[Records contained in a dataset]
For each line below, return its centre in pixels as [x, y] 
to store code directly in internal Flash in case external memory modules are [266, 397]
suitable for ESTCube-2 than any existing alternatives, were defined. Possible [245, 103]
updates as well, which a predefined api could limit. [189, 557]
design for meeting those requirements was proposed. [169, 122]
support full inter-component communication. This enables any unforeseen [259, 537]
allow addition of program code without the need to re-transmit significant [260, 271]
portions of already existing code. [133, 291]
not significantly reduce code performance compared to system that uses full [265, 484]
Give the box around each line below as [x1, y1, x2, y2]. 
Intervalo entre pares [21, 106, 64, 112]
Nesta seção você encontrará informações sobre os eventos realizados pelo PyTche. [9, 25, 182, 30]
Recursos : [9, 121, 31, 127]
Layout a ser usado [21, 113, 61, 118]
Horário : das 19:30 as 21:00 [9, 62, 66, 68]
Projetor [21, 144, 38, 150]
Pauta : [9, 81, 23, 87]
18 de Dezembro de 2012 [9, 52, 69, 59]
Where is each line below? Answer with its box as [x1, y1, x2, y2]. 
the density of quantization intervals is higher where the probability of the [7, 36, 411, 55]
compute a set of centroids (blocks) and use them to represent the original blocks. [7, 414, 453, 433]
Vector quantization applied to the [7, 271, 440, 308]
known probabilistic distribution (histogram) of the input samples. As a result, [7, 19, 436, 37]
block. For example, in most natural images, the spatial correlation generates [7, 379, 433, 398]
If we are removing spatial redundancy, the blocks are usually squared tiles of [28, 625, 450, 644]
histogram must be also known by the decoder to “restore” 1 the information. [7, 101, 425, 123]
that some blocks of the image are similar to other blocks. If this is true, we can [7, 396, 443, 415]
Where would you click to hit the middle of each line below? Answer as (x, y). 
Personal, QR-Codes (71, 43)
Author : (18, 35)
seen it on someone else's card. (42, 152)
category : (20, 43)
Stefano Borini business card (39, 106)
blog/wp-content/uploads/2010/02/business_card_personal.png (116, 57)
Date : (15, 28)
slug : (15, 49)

§ About this exercise
Starting with the line that contains "compute a set", restate every line through the end of the records above, exactly and with no other lines.

§ Written answer
compute a set of centroids (blocks) and use them to represent the original blocks. [7, 414, 453, 433]
Vector quantization applied to the [7, 271, 440, 308]
known probabilistic distribution (histogram) of the input samples. As a result, [7, 19, 436, 37]
block. For example, in most natural images, the spatial correlation generates [7, 379, 433, 398]
If we are removing spatial redundancy, the blocks are usually squared tiles of [28, 625, 450, 644]
histogram must be also known by the decoder to “restore” 1 the information. [7, 101, 425, 123]
that some blocks of the image are similar to other blocks. If this is true, we can [7, 396, 443, 415]
Where would you click to hit the middle of each line below? Answer as (x, y). 
Personal, QR-Codes (71, 43)
Author : (18, 35)
seen it on someone else's card. (42, 152)
category : (20, 43)
Stefano Borini business card (39, 106)
blog/wp-content/uploads/2010/02/business_card_personal.png (116, 57)
Date : (15, 28)
slug : (15, 49)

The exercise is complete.